The Air Force has complained this makes the tanker incapable of fulfilling all its missions and has demanded a fix. Boeing and the Air Force said Thursday they have finally reached an agreement on how to do that.
In a press briefing, Boeing KC-46 vice president and program manager Jamie Burgess said his team will completely redesign every component: the cameras, the display system and the underlying computer system.
Burgess said Boeing has agreed to pay for everything and that the cost will hit earnings, though he declined to specify by how much.
The redesigned system won’t be ready until mid-2023, he said.
Boeing will convert the system from a monochromatic to a full-color display and add a new LIDAR ( Light Detecting And Ranging) sensor similar to those used for collision avoidance on autonomous cars that will measure the distance from the tip of the boom to the refueling aircraft.
Burgess said flight tests of the new system will begin in 2022. Following testing and certification, the system should be fielded in the Air Force fleet in the second half of 2023.

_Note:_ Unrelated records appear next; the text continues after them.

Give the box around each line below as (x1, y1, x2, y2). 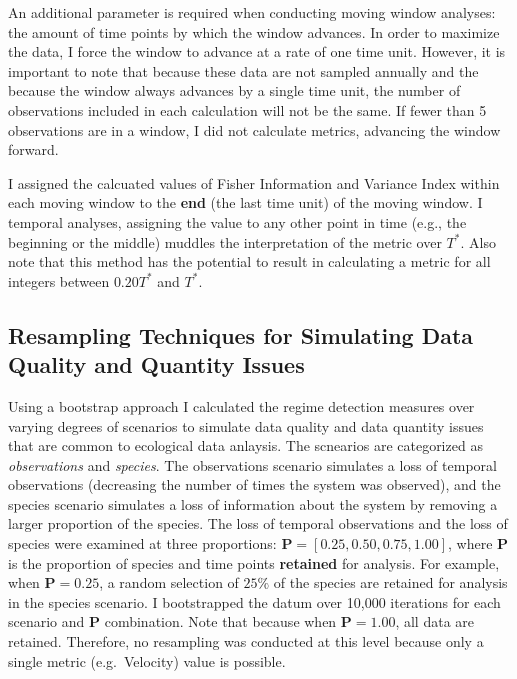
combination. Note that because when (104, 611, 337, 632)
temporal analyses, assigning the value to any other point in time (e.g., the (8, 211, 467, 232)
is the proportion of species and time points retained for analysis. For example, (8, 552, 500, 573)
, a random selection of (99, 572, 239, 593)
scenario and (8, 611, 85, 632)
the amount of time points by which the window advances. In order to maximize (8, 21, 500, 42)
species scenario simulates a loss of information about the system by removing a (8, 493, 498, 514)
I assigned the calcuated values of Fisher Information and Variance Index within (8, 172, 500, 193)
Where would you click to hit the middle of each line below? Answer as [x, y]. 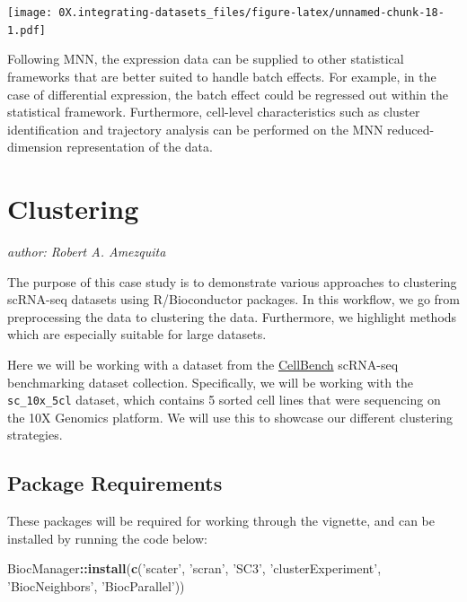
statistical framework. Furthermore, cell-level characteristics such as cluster [214, 112]
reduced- [411, 129]
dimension [35, 147]
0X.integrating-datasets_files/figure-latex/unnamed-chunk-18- [251, 13]
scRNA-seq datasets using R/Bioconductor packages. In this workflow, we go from [234, 299]
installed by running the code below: [107, 538]
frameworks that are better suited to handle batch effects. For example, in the [222, 76]
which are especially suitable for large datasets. [137, 334]
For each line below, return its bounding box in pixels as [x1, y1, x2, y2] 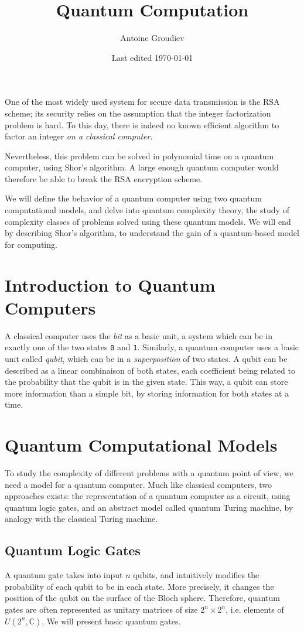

In the meantime, Boeing will develop, implement and pay for a nearer-term software enhancement of the current remote vision system that will make it more workable by mid-2021. Flight testing of this enhancement is to begin this summer, Burgess said.
He said the $882 million cash infusion from the Pentagon is “unrelated.”
In a teleconference with Pentagon reporters Thursday, Air Force Assistant Secretary for Acquisition Will Roper said the government is acting to help the aerospace industrial base through the crisis.
“Cash flow is everything right now, liquidity is everything, and we’ve created policies in the Department of the Air Force to get as much cash out of our hands and to industry as possible,” Roper said. “The KC-46 is no exception.”
Roper said the Air Force can reinstitute the cost penalties if Boeing’s performance begins to slip again.